» ACTION ITEM: Please transcribe exactly the lines from the first line of the records below through the line containing "Where is each", including both, and omit all pictures.

Items from a data source:
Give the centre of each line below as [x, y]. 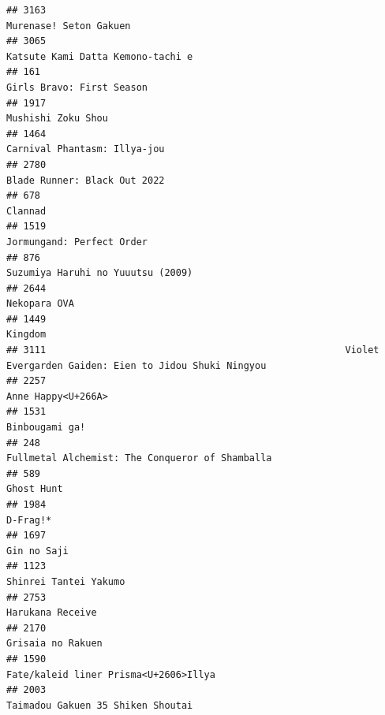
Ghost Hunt [35, 489]
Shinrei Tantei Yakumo [66, 581]
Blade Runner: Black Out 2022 [86, 180]
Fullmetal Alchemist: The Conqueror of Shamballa [139, 458]
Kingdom [26, 335]
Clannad [26, 211]
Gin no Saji [37, 551]
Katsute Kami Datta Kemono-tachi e [100, 56]
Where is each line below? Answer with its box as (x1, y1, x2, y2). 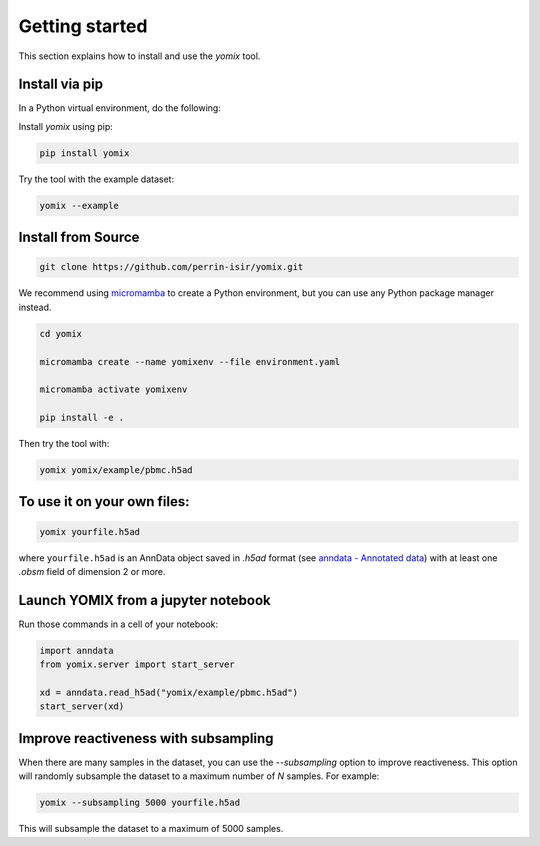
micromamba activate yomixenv (39, 384, 188, 395)
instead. (18, 301, 52, 313)
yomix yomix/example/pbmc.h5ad (39, 465, 194, 476)
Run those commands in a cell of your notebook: (18, 618, 219, 630)
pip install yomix (39, 147, 130, 159)
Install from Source (18, 229, 140, 246)
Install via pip (18, 76, 104, 93)
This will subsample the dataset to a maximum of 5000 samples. (18, 823, 284, 835)
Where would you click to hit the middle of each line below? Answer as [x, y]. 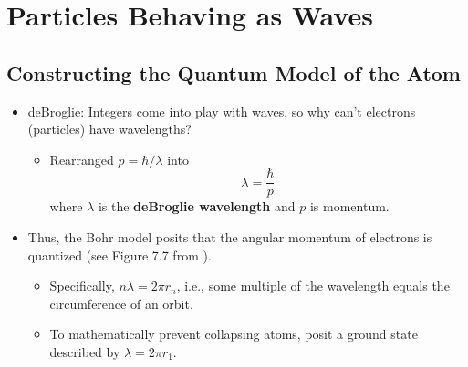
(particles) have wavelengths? [109, 129]
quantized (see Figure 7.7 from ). [120, 255]
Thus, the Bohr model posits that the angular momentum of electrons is [230, 237]
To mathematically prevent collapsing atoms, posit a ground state [234, 334]
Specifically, [82, 285]
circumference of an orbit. [121, 303]
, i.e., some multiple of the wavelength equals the [313, 285]
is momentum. [349, 206]
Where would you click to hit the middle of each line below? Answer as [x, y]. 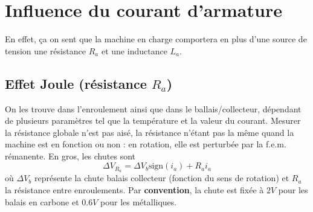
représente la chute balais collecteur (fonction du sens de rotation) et [162, 178]
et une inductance [134, 50]
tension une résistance [46, 50]
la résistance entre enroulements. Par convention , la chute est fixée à [134, 189]
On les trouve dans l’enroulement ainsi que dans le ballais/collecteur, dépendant [153, 108]
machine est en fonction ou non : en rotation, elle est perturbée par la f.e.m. [146, 144]
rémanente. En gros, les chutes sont [70, 156]
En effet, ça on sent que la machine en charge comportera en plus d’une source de [156, 39]
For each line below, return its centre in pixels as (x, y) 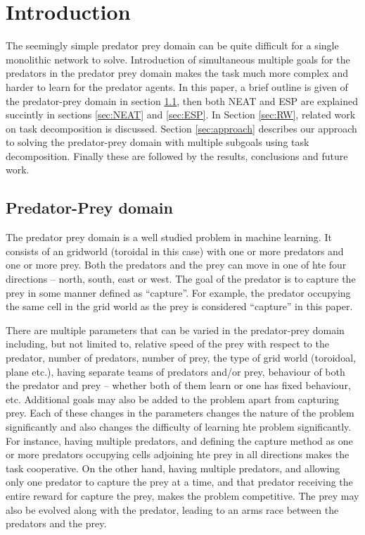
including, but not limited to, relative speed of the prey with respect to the (167, 344)
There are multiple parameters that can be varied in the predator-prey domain (175, 330)
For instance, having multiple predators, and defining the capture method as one (179, 440)
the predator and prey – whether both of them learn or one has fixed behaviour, (178, 385)
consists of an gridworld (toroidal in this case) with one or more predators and (175, 251)
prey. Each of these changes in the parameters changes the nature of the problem (180, 413)
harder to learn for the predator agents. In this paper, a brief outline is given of (177, 86)
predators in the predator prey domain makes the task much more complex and (177, 73)
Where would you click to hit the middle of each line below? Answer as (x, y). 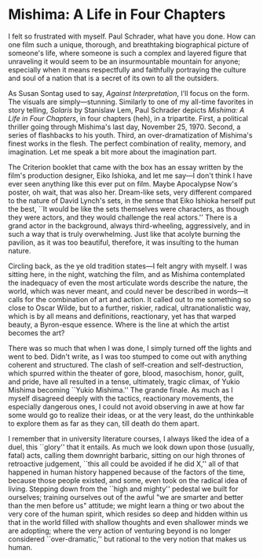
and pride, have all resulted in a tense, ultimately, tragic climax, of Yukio (124, 381)
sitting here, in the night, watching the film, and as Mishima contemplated (127, 274)
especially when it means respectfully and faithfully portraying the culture (127, 69)
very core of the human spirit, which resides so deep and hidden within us (128, 514)
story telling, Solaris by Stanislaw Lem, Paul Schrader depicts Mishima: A (126, 110)
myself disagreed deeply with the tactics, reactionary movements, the (121, 398)
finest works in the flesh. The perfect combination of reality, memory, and (127, 143)
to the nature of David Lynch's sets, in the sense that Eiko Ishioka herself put (132, 200)
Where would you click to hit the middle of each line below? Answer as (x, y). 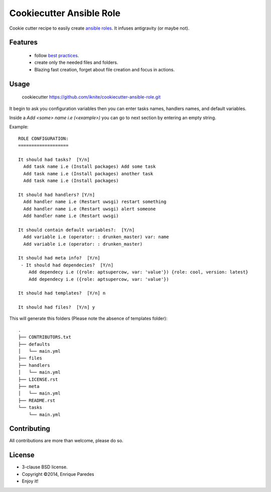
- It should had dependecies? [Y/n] (67, 265)
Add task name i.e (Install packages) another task (88, 174)
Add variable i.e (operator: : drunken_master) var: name (96, 237)
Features (23, 42)
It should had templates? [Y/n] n (62, 293)
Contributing (30, 429)
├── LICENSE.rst (38, 379)
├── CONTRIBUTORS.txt (45, 337)
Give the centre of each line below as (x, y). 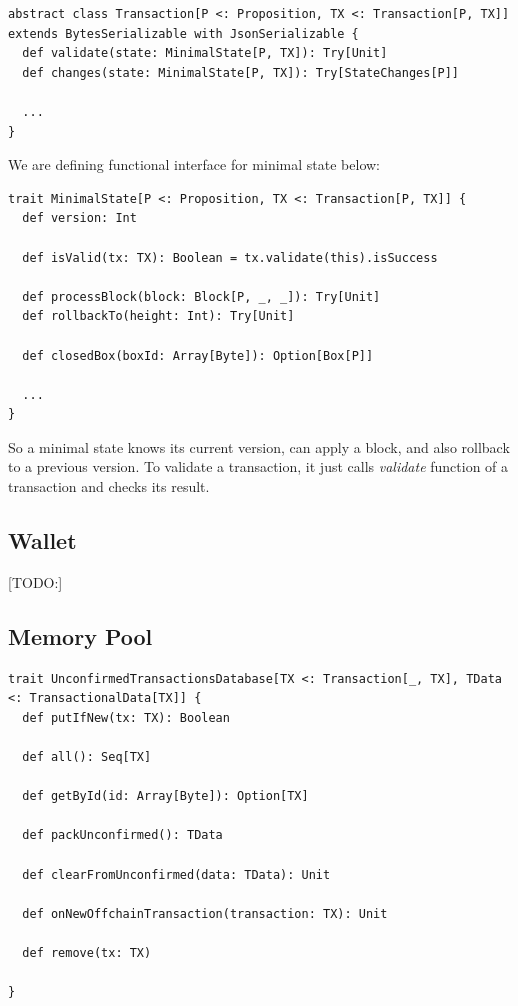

» TASK RESPONSE:
Give the centre of each line below as [x, y]. 
Ghost Hunt [35, 489]
Shinrei Tantei Yakumo [66, 581]
Blade Runner: Black Out 2022 [86, 180]
Fullmetal Alchemist: The Conqueror of Shamballa [139, 458]
Kingdom [26, 335]
Clannad [26, 211]
Gin no Saji [37, 551]
Katsute Kami Datta Kemono-tachi e [100, 56]
Where is each line below? Answer with its box as (x1, y1, x2, y2). 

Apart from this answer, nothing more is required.